Brasília (DF), 20 de fevereiro de 2020(Data do Julgamento) 

RELATÓRIO A EXMA. SRA. MINISTRA NANCY ANDRIGHI (Relatora): Cuida-se de recurso especial interposto por MARIA EVELINE LEITE DE OLIVEIRA, com fundamento nas alíneas "a" e "c" do permissivo constitucional. 

Ação: embargos de terceiro, opostos pela recorrente em face do CONDOMINIO DO EDIFICIO MERLIN SUL, visando à preservação de sua posse e propriedade sobre imóvel que foi penhorado nos autos da ação de cobrança de cotas condominiais, em fase de cumprimento de sentença, proposta pelo CONDOMINIO em desfavor de Orcínio Cardoso Inácio, ex-companheiro da embargante. 

Na petição inicial, a embargante alegou, em síntese que: (i) 50% do imóvel já lhe pertencia e os outros 50% lhe foram doados por seu ex-companheiro, quando fora lavrada escritura pública de dissolução de sociedade de fato e outros pactos; (ii) o acordo firmado entre Orcínio e o CONDOMÍNIO na fase de conhecimento da ação de cobrança é fraudulento, pois ambos os contratantes tinham conhecimento da partilha amigável realizada em 2005; (iii) não pode ser atingida pela sentença, pois não participou da fase de conhecimento. 
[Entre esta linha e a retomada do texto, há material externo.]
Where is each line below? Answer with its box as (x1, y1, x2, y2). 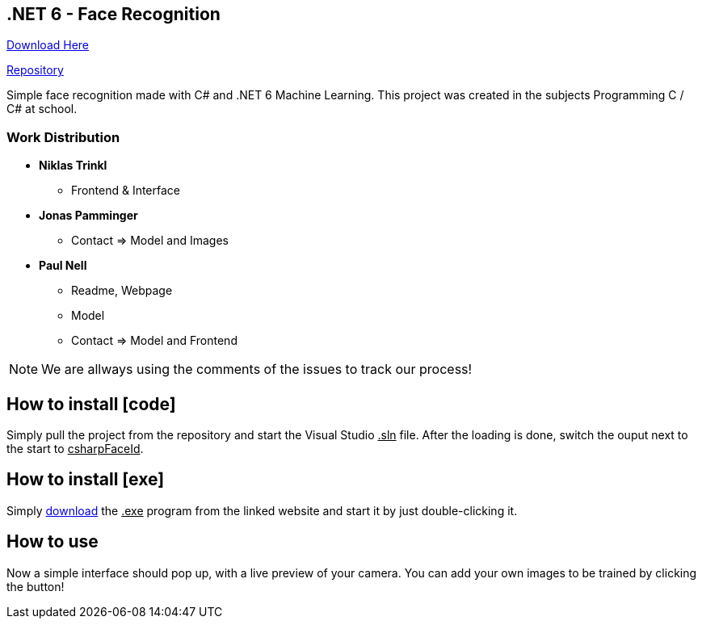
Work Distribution (6, 128, 120, 145)
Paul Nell (39, 258, 87, 273)
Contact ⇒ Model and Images (71, 233, 229, 248)
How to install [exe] (6, 469, 165, 490)
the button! (6, 579, 65, 594)
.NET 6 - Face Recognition (6, 4, 221, 24)
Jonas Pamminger (39, 208, 138, 223)
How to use (6, 531, 99, 552)
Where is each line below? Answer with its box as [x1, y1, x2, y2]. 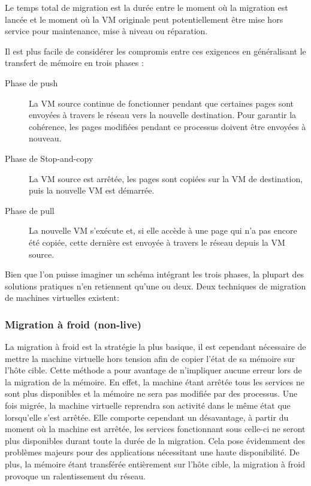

Sentença: rejeitou os embargos de terceiro, determinando o prosseguimento da execução. 

Acórdão: por maioria, deu provimento à apelação interposta pela ora recorrente, para determinar o levantamento da penhora, nos termos da seguinte ementa (e-STJ fl. 256): 

"APELAÇÃO CÍVEL. CIVIL E PROCESSUAL CIVIL. EMBARGOS DE TERCEIRO. COTAS CONDOMINAIS. AÇÃO DE COBRANÇA PROPOSTA EM FACE DE UM DOS COPROPRIETÁRIOS. ACORDO FIRMADO EM SEDE DE AUDIÊNCIA DE CONCILIAÇÃO DEVIDAMENTE HOMOLOGADO PELO JUÍZO. DESCUMPRIMENTO QUE ENSEJOU O INÍCIO DA FASE EXECUTIVA. CERTIDÃO DO IMÓVEL QUE CONSTOU A TRANSFERÊNCIA DA TITULARIDADE DO IMÓVEL PARA O OUTRO COPROPRIETÁRIO, ORA EMBARGANTE, QUE NÃO PARTICIPOU DA FASE COGNITIVA. JUÍZO A QUO QUE DETERMINOU A RETIFICAÇÃO DO POLO PASSIVO PARA FAZER CONSTAR SOMENTE A EMBARGANTE, SOB A PREMISSA DE QUE A NATUREZA DA DÍVIDA É PROPTER REM. IMPOSSIBILIDADE. VIOLAÇÃO AO ELEMENTO SUBJETIVO DA COISA JULGADA. DISCUSSÃO ACERCA DA NATUREZA DO DÉBITO QUE SE REVELA DESPICIENDA. NÃO SE PODE PRETENDER EXECUTAR IMÓVEL, NO BOJO DE PROCESSO QUE NÃO CONTOU COM A PARTICIPAÇÃO DE SUA PROPRIETÁRIA. NECESSIDADE DE SE OBSERVAR A CORRELAÇÃO ENTRE OS POLOS ATIVO E PASSIVO DA DEMANDA. PRECEDENTES DO COLENDO SUPERIOR TRIBUNAL DE JUSTIÇA. RECURSO A QUE SE DÁ PROVIMENTO PARA JULGAR PROCEDENTES OS PEDIDOS E DETERMINAR O LEVANTAMENTO DA PENHORA DO IMÓVEL". 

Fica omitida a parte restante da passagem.